According to the EPA, 1 in every 15 households in the US is estimated to have elevated radon levels. New England is known to have higher levels of radon than some other parts of the country.
The benefits of Air Mitigation service are greatly reduced risk of radon-related lung cancer.
When you should test:
- Once every 2 years
- If you spend a lot of time in the basement or lowest level of home
- If you’ve recently done major work on the home
- If blasting is being done in your area
- If you’re a smoker
- If you’re selling your home
Air Mitigation Process
The first step is to perform a radon test to determine the level of radon present in your home. Professional testing is recommended since if performed wrong, you may be spending a lot of money on unnecessary mitigation. We recommend radon mitigation if your home tests for levels of radon higher than 2 pCi/L.
The next step is to get a quote for mitigation. For many newer homes a quote can be given over the phone. For older homes or custom builds a free onsite estimate is necessary to determine the correct system needed for air mitigation.

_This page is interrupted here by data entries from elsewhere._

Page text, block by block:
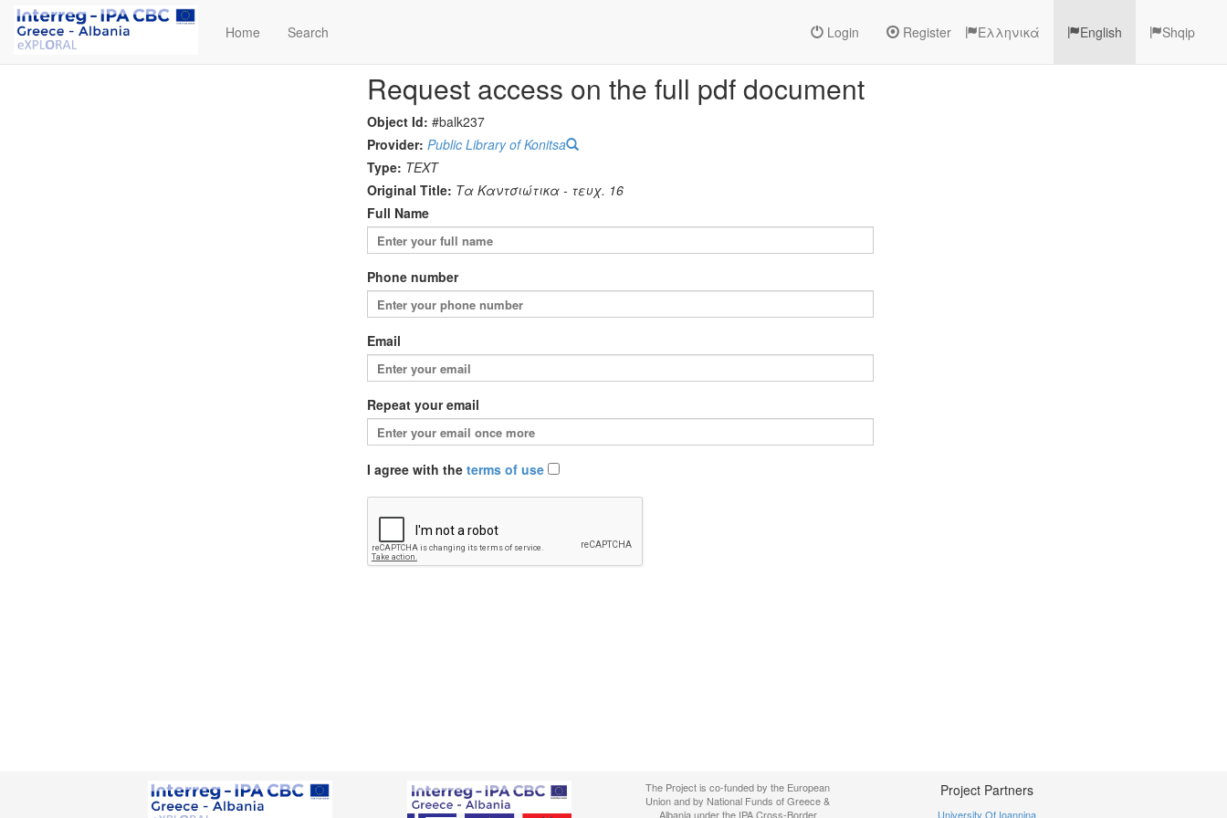
Home Search Ελληνικά English Shqip
Login Register
Request access on the full pdf document
Object Id: #balk237
Provider: Public Library of Konitsa
Type: TEXT
Original Title: Τα Καντσιώτικα - τευχ. 16
Full Name
Phone number
Email
Repeat your email
I agree with the terms of use
The Project is co-funded by the European
Union and by National Funds of Greece &
Albania under the IPA Cross-Border
Project Partners
University Of Ioannina
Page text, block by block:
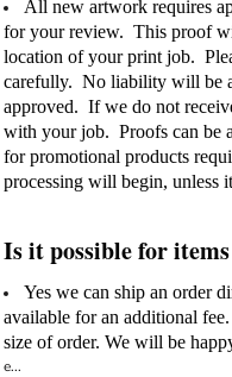
All new artwork requires
for your review. This proof
location of your print job.
carefully. No liability will be
approved. If we do not
with your job. Proofs can be
for promotional products
processing will begin, unless
Is it possible for
Yes we can ship an order
available for an additional
size of order. We will be
e...
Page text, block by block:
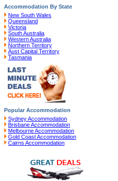
Accommodation By State
New South Wales
Queensland
Victoria
South Australia
Western Australia
Northern Territory
Aust Capital Territory
Tasmania
Popular Accommodation
Sydney Accommodation
Brisbane Accommodation
Melbourne Accommodation
Gold Coast Accommodation
Cairns Accommodation
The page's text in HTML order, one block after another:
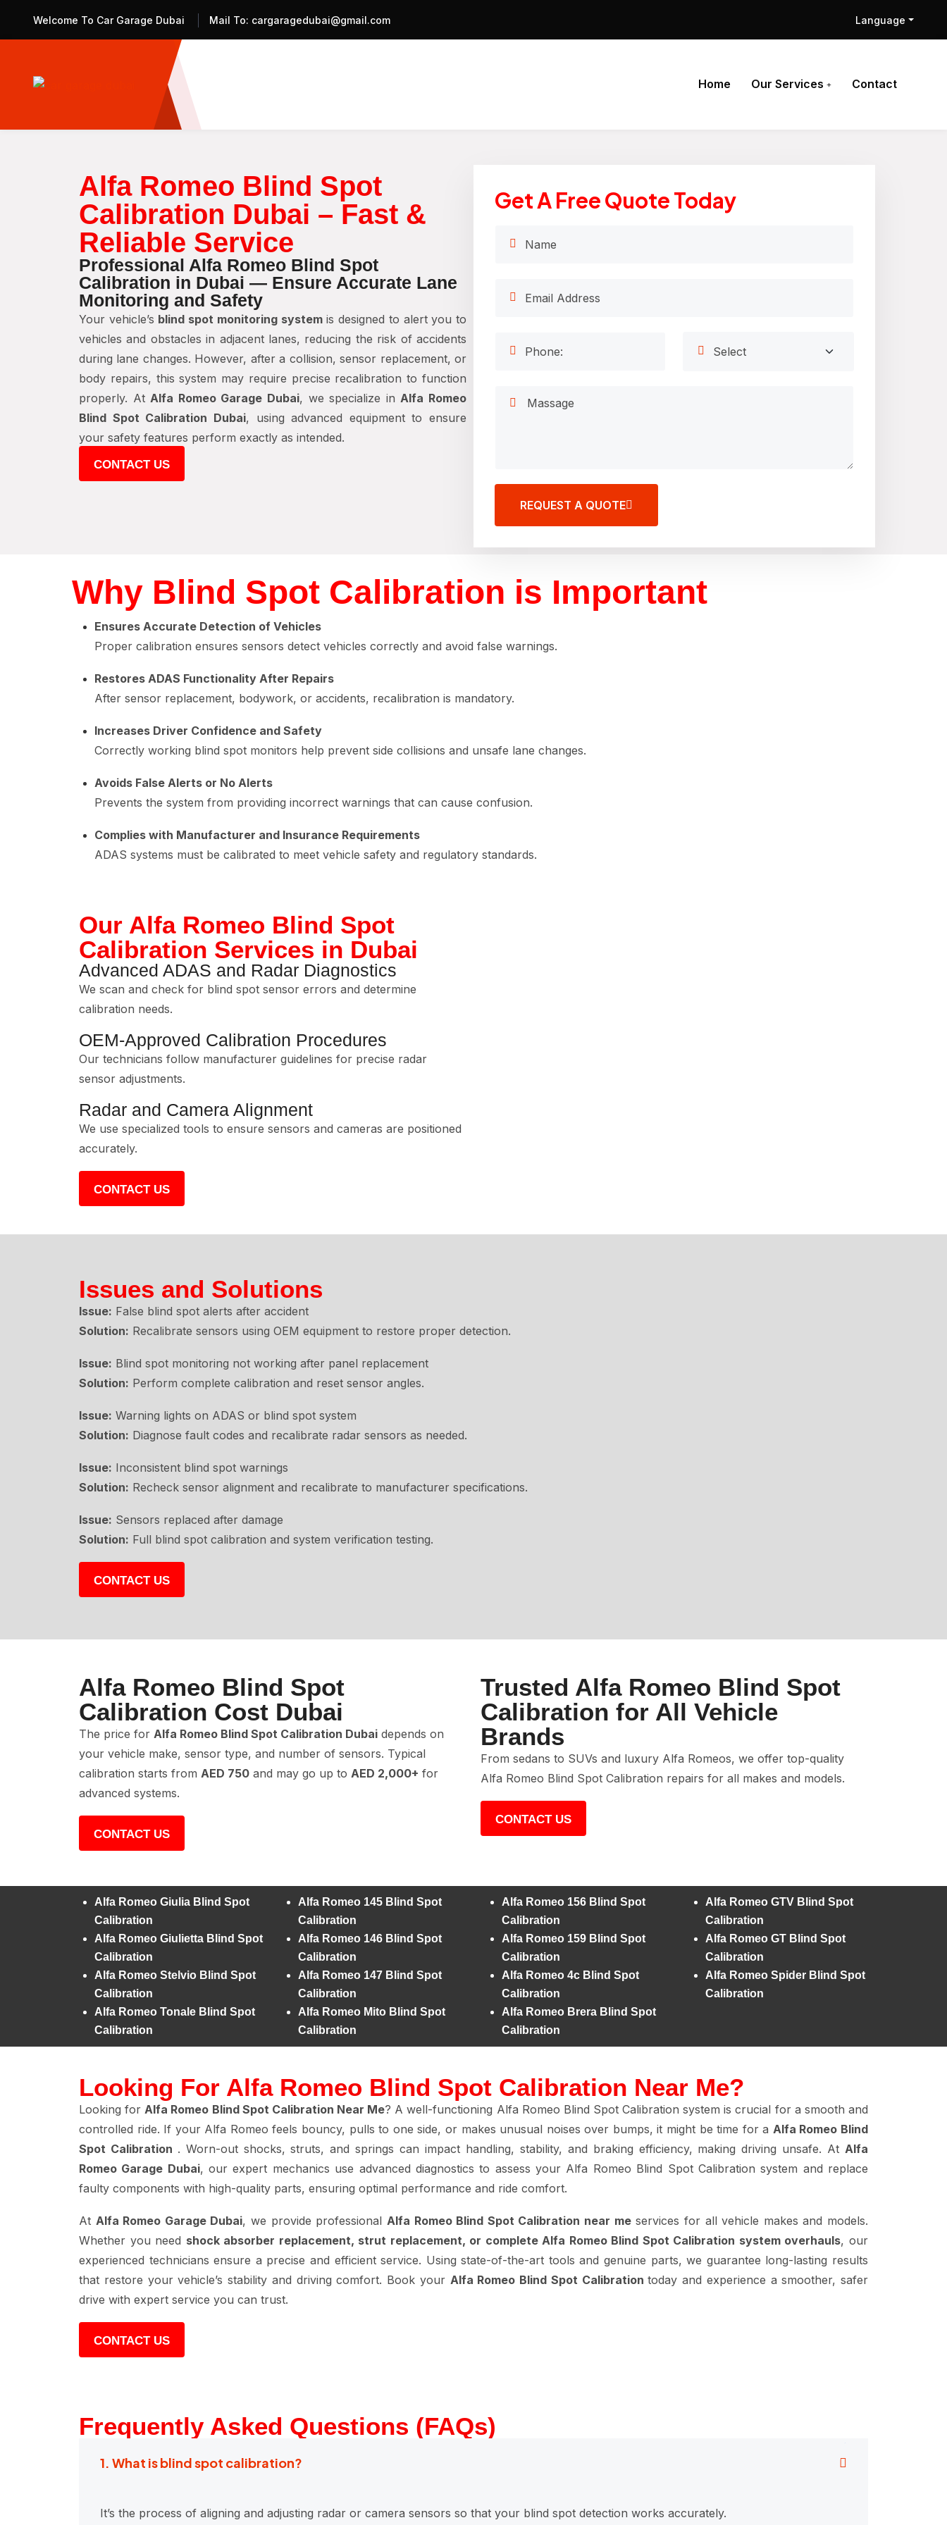
Welcome To Car Garage Dubai Mail To: cargaragedubai@gmail.com Language
Home Our Services Contact
Alfa Romeo Blind Spot
Calibration Dubai – Fast &
Reliable Service
Professional Alfa Romeo Blind Spot
Calibration in Dubai — Ensure Accurate Lane
Monitoring and Safety
Your vehicle’s blind spot monitoring systemis designed to alert you to
vehicles and obstacles in adjacent lanes, reducing the risk of accidents
during lane changes. However, after a collision, sensor replacement, or
body repairs, this system may require precise recalibration to function
properly. AtAlfa Romeo Garage Dubai, we specialize inAlfa Romeo
Blind Spot Calibration Dubai, using advanced equipment to ensure
your safety features perform exactly as intended.
CONTACT US
Get A Free Quote Today
REQUEST A QUOTE
Why Blind Spot Calibration is Important
Ensures Accurate Detection of Vehicles
Proper calibration ensures sensors detect vehicles correctly and avoid false warnings.
Restores ADAS Functionality After Repairs
After sensor replacement, bodywork, or accidents, recalibration is mandatory.
Increases Driver Confidence and Safety
Correctly working blind spot monitors help prevent side collisions and unsafe lane changes.
Avoids False Alerts or No Alerts
Prevents the system from providing incorrect warnings that can cause confusion.
Complies with Manufacturer and Insurance Requirements
ADAS systems must be calibrated to meet vehicle safety and regulatory standards.
Our Alfa Romeo Blind Spot
Calibration Services in Dubai
Advanced ADAS and Radar Diagnostics
We scan and check for blind spot sensor errors and determine
calibration needs.
OEM-Approved Calibration Procedures
Our technicians follow manufacturer guidelines for precise radar
sensor adjustments.
Radar and Camera Alignment
We use specialized tools to ensure sensors and cameras are positioned
accurately.
CONTACT US
Issues and Solutions
Issue: False blind spot alerts after accident
Solution: Recalibrate sensors using OEM equipment to restore proper detection.
Issue: Blind spot monitoring not working after panel replacement
Solution: Perform complete calibration and reset sensor angles.
Issue: Warning lights on ADAS or blind spot system
Solution: Diagnose fault codes and recalibrate radar sensors as needed.
Issue: Inconsistent blind spot warnings
Solution: Recheck sensor alignment and recalibrate to manufacturer specifications.
Issue: Sensors replaced after damage
Solution: Full blind spot calibration and system verification testing.
CONTACT US
Alfa Romeo Blind Spot
Calibration Cost Dubai
The price for Alfa Romeo Blind Spot Calibration Dubai depends on
your vehicle make, sensor type, and number of sensors. Typical
calibration starts from AED 750 and may go up to AED 2,000+ for
advanced systems.
CONTACT US
Trusted Alfa Romeo Blind Spot
Calibration for All Vehicle
Brands
From sedans to SUVs and luxury Alfa Romeos, we offer top-quality
Alfa Romeo Blind Spot Calibration repairs for all makes and models.
CONTACT US
Alfa Romeo Giulia Blind Spot
Calibration
Alfa Romeo Giulietta Blind Spot
Calibration
Alfa Romeo Stelvio Blind Spot
Calibration
Alfa Romeo Tonale Blind Spot
Calibration
Alfa Romeo 145 Blind Spot
Calibration
Alfa Romeo 146 Blind Spot
Calibration
Alfa Romeo 147 Blind Spot
Calibration
Alfa Romeo Mito Blind Spot
Calibration
Alfa Romeo 156 Blind Spot
Calibration
Alfa Romeo 159 Blind Spot
Calibration
Alfa Romeo 4c Blind Spot
Calibration
Alfa Romeo Brera Blind Spot
Calibration
Alfa Romeo GTV Blind Spot
Calibration
Alfa Romeo GT Blind Spot
Calibration
Alfa Romeo Spider Blind Spot
Calibration
Looking For Alfa Romeo Blind Spot Calibration Near Me?
Looking forAlfa Romeo Blind Spot Calibration Near Me? A well-functioning Alfa Romeo Blind Spot Calibration system is crucial for a smooth and
controlled ride. If your Alfa Romeo feels bouncy, pulls to one side, or makes unusual noises over bumps, it might be time for a Alfa Romeo Blind
Spot Calibration . Worn-out shocks, struts, and springs can impact handling, stability, and braking efficiency, making driving unsafe. AtAlfa
Romeo Garage Dubai, our expert mechanics use advanced diagnostics to assess your Alfa Romeo Blind Spot Calibration system and replace
faulty components with high-quality parts, ensuring optimal performance and ride comfort.
At Alfa Romeo Garage Dubai, we provide professional Alfa Romeo Blind Spot Calibration near meservices for all vehicle makes and models.
Whether you need shock absorber replacement, strut replacement, or complete Alfa Romeo Blind Spot Calibration system overhauls, our
experienced technicians ensure a precise and efficient service. Using state-of-the-art tools and genuine parts, we guarantee long-lasting results
that restore your vehicle’s stability and driving comfort. Book your Alfa Romeo Blind Spot Calibrationtoday and experience a smoother, safer
drive with expert service you can trust.
CONTACT US
Frequently Asked Questions (FAQs)
1. What is blind spot calibration?
It’s the process of aligning and adjusting radar or camera sensors so that your blind spot detection works accurately.
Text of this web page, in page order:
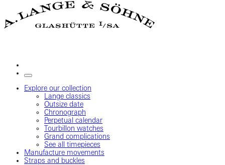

We offer the following systems for Air Mitigation
There are several different types of radon systems and often one will be the best option for your home. We give quotes based on a combination of radon level, the layout of the home, building materials, and water table. We only recommend systems that we know will work to reduce the level of your home while maintaining its aesthetic appearance. Finding the correct solution requires a licensed and experienced company!
Active Soil Depressurization (ASD)
Active soil depressurization is the most common form of mitigation. This involves coring a 4” hole in the basement floor and digging out a small amount of material under the foundation (commonly dirt, sand, crushed stone). A pvc pipe is sealed into the hole and run to the outside of the home and up the side of the home. A fan is attached to the pipe where it comes out the home creating a negative pressure that draws radon from under the foundation and pushes it to a safe distance from the openings of the house. This method works best in basements with one level that are sealed concrete.
Air to Air Exchanger (HRV)
This method brings in a continuous supply of fresh air and exhausts contaminated air. This method is preferred in basements that have more than one obvious source for radon to enter, including: multiple levels, fieldstone walls, foundational cracks, or dirt areas.
This newest addition to the mitigation world is a multi-functional air to air exchanger. It provides moisture control and air quality control- including radon mitigation in a similar fashion to the air to air exchanger. It works by constantly monitoring and adjusting ventilation to maintain humidity levels and air quality.